Pada level sentral, stres dapat mempengaruhi kontrol neuron supraspinal di
nukleus kaudalis trigeminal, menyebabkan peningkatan eksitabilitas di level
spinal/trigeminal dan merusak efektivitas sistem antitnosiseptif
Stres berkontribusi sebanyak 79,7% sebagai pencetus migrain. Terlalu letih,
sibuk, kurang tidur, emosi berlebih, atau ketegangan dapat memicu kelenjar
adrenal untuk melepaskan hormon noradrenalin, tetapi beberapa kasus
migrain dapat muncul setelah ketegangan reda atau masa stres sudah lewat.
Sebagian besar literatur menunjukkan bahwa stres dan gangguan emosional
sebagai pemicu utama serangan nyeri kepala.18 Pendapat tersebut didukung
oleh berbagai penelitian yang menemukan bahwa peristiwa kehidupan yang
penuh stres dan emosi yang intens adalah pemicu yang paling umum di
seluruh sampel, di kedua jenis kelamin.
5. Apa arti nilai Visual Analog Scale (VAS) 6-7 dan bagaimana menilainya?
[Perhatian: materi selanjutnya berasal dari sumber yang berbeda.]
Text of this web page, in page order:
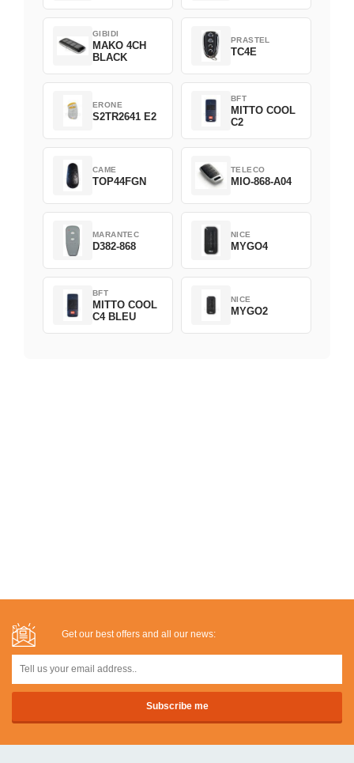
GIBIDI
MAKO 4CH
BLACK
PRASTEL
TC4E
ERONE
S2TR2641 E2
BFT
MITTO COOL
C2
CAME
TOP44FGN
TELECO
MIO-868-A04
MARANTEC
D382-868
NICE
MYGO4
BFT
MITTO COOL
C4 BLEU
NICE
MYGO2
Get our best offers and all our news:
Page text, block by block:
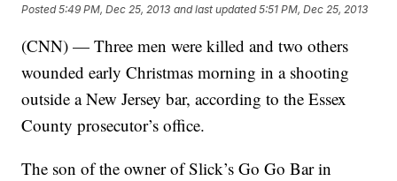
Posted5:49 PM, Dec 25, 2013 and last updated 5:51 PM, Dec 25, 2013
(CNN) — Three men were killed and two others
wounded early Christmas morning in a shooting
outside a New Jersey bar, according to the Essex
County prosecutor’s office.
The son of the owner of Slick’s Go Go Bar in
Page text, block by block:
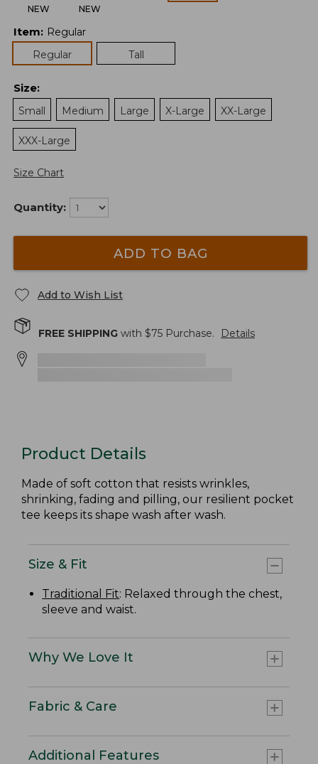
NEW NEW
Item: Regular
Regular
Tall
Size:
Small
Medium Large X-Large XX-Large
XXX-Large
Size Chart
Quantity:
ADD TO BAG
Add to Wish List
FREE SHIPPING with $75 Purchase. Details
Product Details
Made of soft cotton that resists wrinkles,
shrinking, fading and pilling, our resilient pocket
tee keeps its shape wash after wash.
Size & Fit
Traditional Fit: Relaxed through the chest,
sleeve and waist.
Why We Love It
Fabric & Care
Additional Features
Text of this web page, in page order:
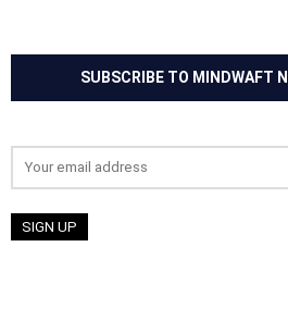
SUBSCRIBE TO MINDWAFT
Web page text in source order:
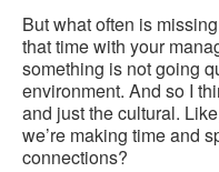
But what often is
that time with your
something is not going
environment. And so I
and just the cultural.
we’re making time and
connections?
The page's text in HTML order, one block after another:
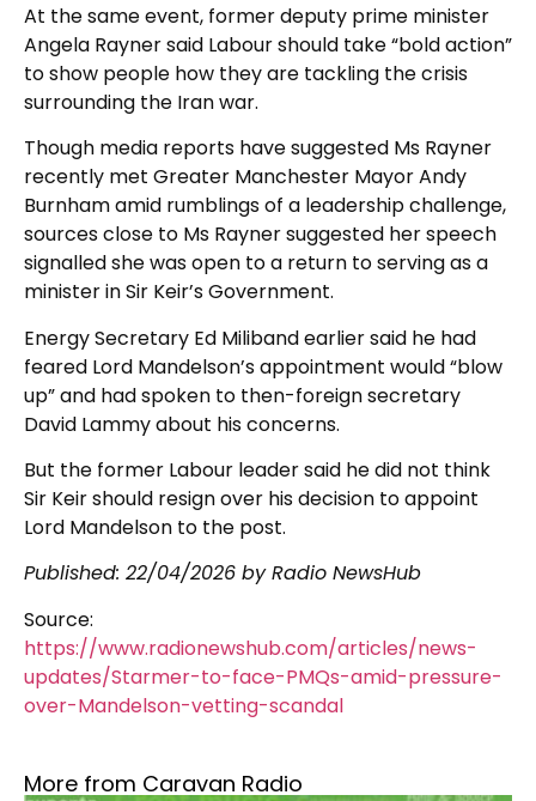
At the same event, former deputy prime minister
Angela Rayner said Labour should take “bold action”
to show people how they are tackling the crisis
surrounding the Iran war.
Though media reports have suggested Ms Rayner
recently met Greater Manchester Mayor Andy
Burnham amid rumblings of a leadership challenge,
sources close to Ms Rayner suggested her speech
signalled she was open to a return to serving as a
minister in Sir Keir’s Government.
Energy Secretary Ed Miliband earlier said he had
feared Lord Mandelson’s appointment would “blow
up” and had spoken to then-foreign secretary
David Lammy about his concerns.
But the former Labour leader said he did not think
Sir Keir should resign over his decision to appoint
Lord Mandelson to the post.
Published: 22/04/2026 by Radio NewsHub
Source:
https://www.radionewshub.com/articles/news-
updates/Starmer-to-face-PMQs-amid-pressure-
over-Mandelson-vetting-scandal
More from Caravan Radio
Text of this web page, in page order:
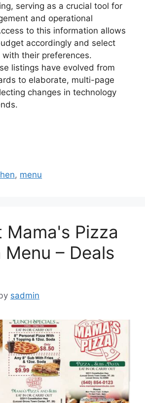
serving as a crucial tool for
and operational
to this information allows
accordingly and select
their preferences.
listings have evolved from
to elaborate, multi-page
changes in technology
, menu
Mama's Pizza
– Deals
sadmin
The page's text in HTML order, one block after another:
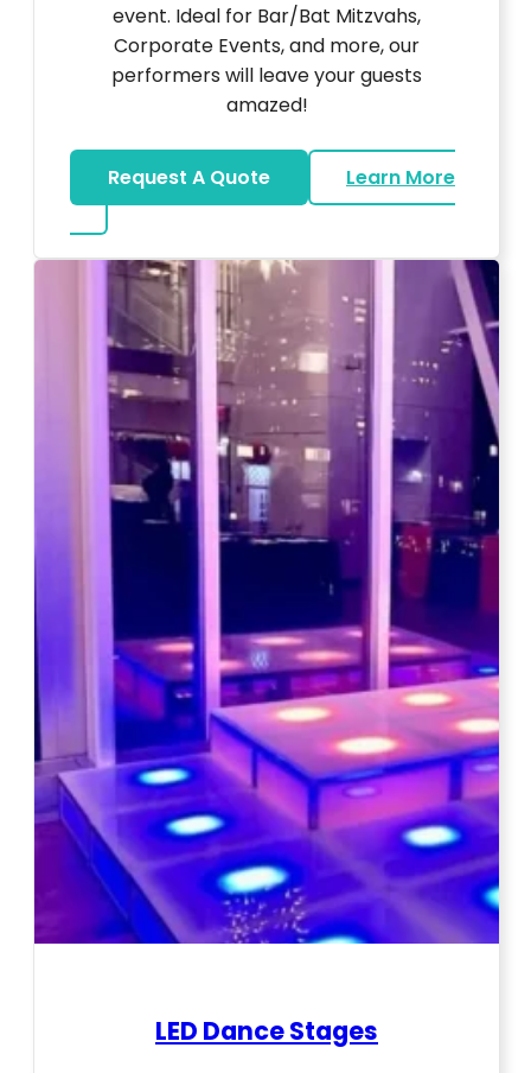
event. Ideal for Bar/Bat Mitzvahs,
Corporate Events, and more, our
performers will leave your guests
amazed!
Request A Quote
Learn More
about Magicians And Mentalists
LED Dance Stages
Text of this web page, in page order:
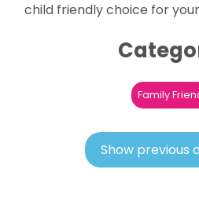
child friendly choice for
Family
Show previous
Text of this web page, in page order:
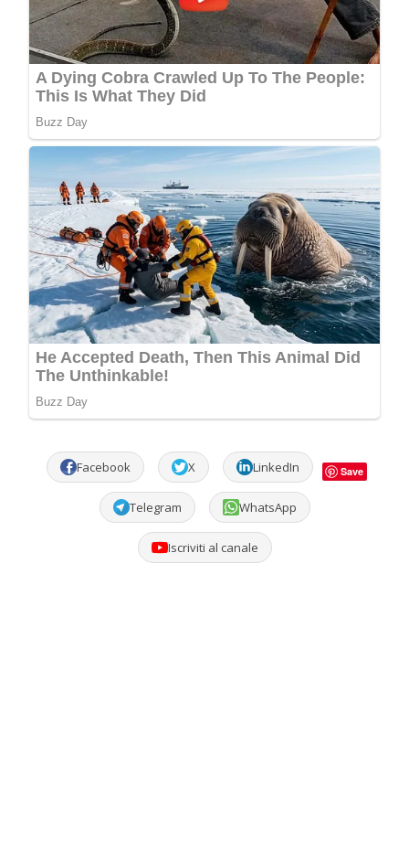
Facebook X LinkedIn Save
Telegram WhatsApp
Iscriviti al canale
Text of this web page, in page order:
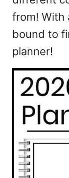
from! With
bound to
planner!
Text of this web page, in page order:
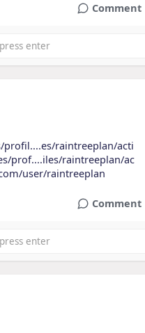
Comment
profil....es/raintreeplan/acti
prof....iles/raintreeplan/ac
user/raintreeplan
Comment
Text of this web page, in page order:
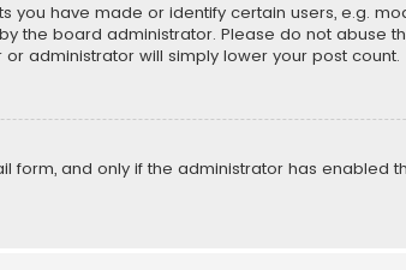
have made or identify certain users, e.g.
the board administrator. Please do not abuse
administrator will simply lower your post count.
and only if the administrator has enabled
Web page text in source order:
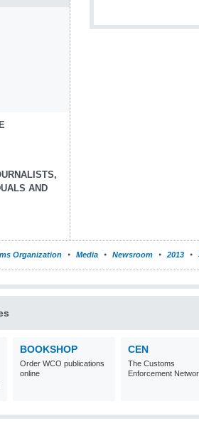
AND
Organization Media Newsroom 2013
BOOKSHOP
Order WCO publications
online
CEN
The Customs
Enforcement
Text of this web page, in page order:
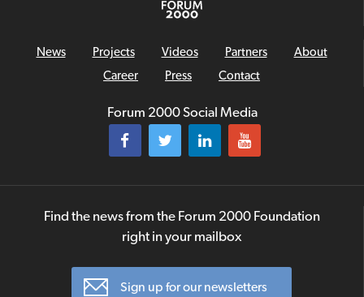
News Projects Videos Partners
About
Career
Press Contact
Forum 2000 Social Media
Find the news from the Forum 2000 Foundation
right in your mailbox
Sign up for our newsletters
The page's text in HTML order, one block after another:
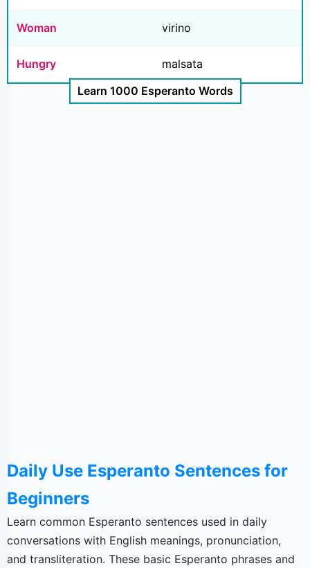
Woman virino
Hungry
malsata
Learn 1000 Esperanto Words
Daily Use Esperanto Sentences for
Beginners
Learn common Esperanto sentences used in daily
conversations with English meanings, pronunciation,
and transliteration. These basic Esperanto phrases and
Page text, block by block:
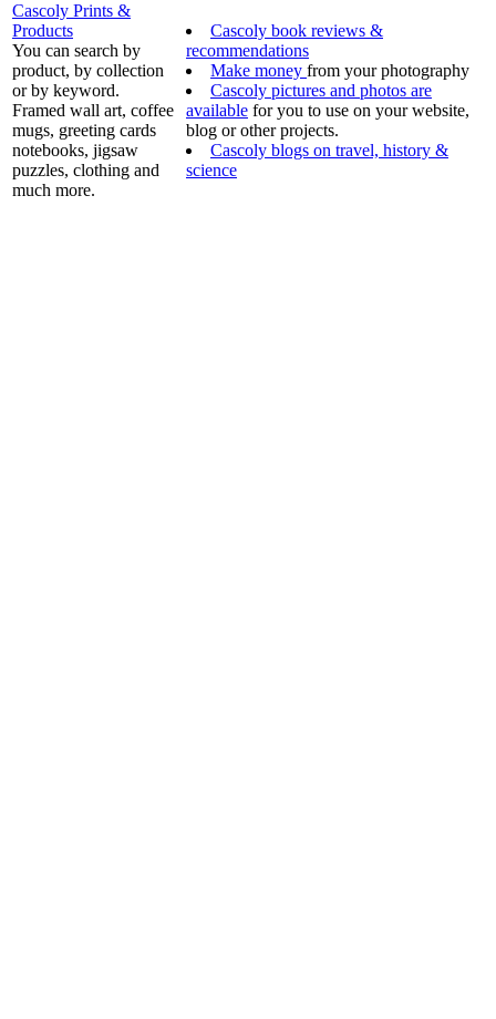
Cascoly Prints &
Products
You can search by
product, by collection
or by keyword.
Framed wall art, coffee
mugs, greeting cards
notebooks, jigsaw
puzzles, clothing and
much more.
Cascoly book reviews &
recommendations
Make money from your photography
Cascoly pictures and photos are
available for you to use on your website,
blog or other projects.
Cascoly blogs on travel, history &
science

Meminta pasien menunjukkan tingkatan nyeri dengan menunjukkan sesuai
VAS yang ada.
Di sepanjang garis tersebut disertai tanda pada setiap sentimeternya yang
merupakan tanda dari gradasi tingkat nyeri yang dialami pasien. Ada pula
yang tidak ada tanda di setiap sentimeternya, yang terpenting rentangnya 10
cm.
Pasien diminta untuk menandai di titik mana tingkat rasa sakit yang dialami.
Dimana ujung sebelah kiri ditandai sebagai tidak ada rasa sakit dan ujung
sebelah kanan merupakan rasa paling sakit.